# What you are asked to do
Pictures excluded, copy all of the data below exactly.
╭──
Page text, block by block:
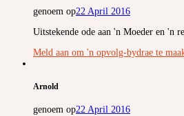
genoem op22 April 2016
Uitstekende ode aan 'n Moeder en 'n
Meld aan om 'n opvolg-bydrae te
Arnold
genoem op22 April 2016
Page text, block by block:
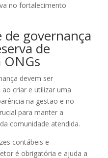
no fortalecimento
de governança
de
devem ser
criar e utilizar uma
na gestão e no
para manter a
comunidade atendida.
contábeis e
é obrigatória e ajuda a
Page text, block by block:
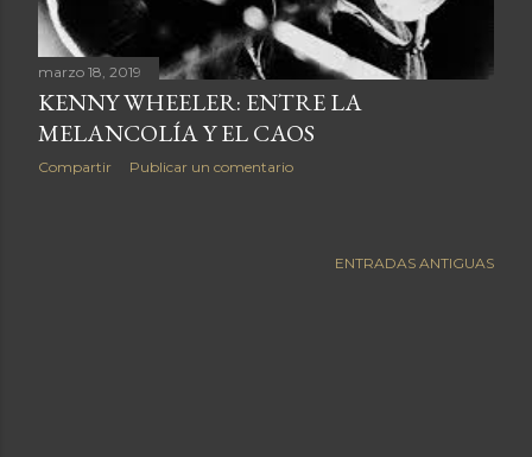
marzo 18, 2019
KENNY WHEELER: ENTRE LA
MELANCOLÍA Y EL CAOS
Compartir Publicar un comentario
ENTRADAS ANTIGUAS
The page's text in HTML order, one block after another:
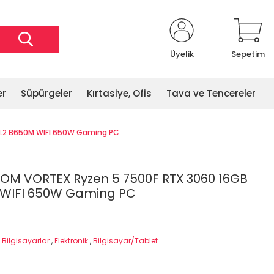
╰──
# Answer to this task
Page text, block by block:
genoem op22 April 2016
Uitstekende ode aan 'n Moeder en 'n
Meld aan om 'n opvolg-bydrae te
Arnold
genoem op22 April 2016
Page text, block by block:
no fortalecimento
de governança
de
devem ser
criar e utilizar uma
na gestão e no
para manter a
comunidade atendida.
contábeis e
é obrigatória e ajuda a
Page text, block by block:
marzo 18, 2019
KENNY WHEELER: ENTRE LA
MELANCOLÍA Y EL CAOS
Compartir Publicar un comentario
ENTRADAS ANTIGUAS
The page's text in HTML order, one block after another:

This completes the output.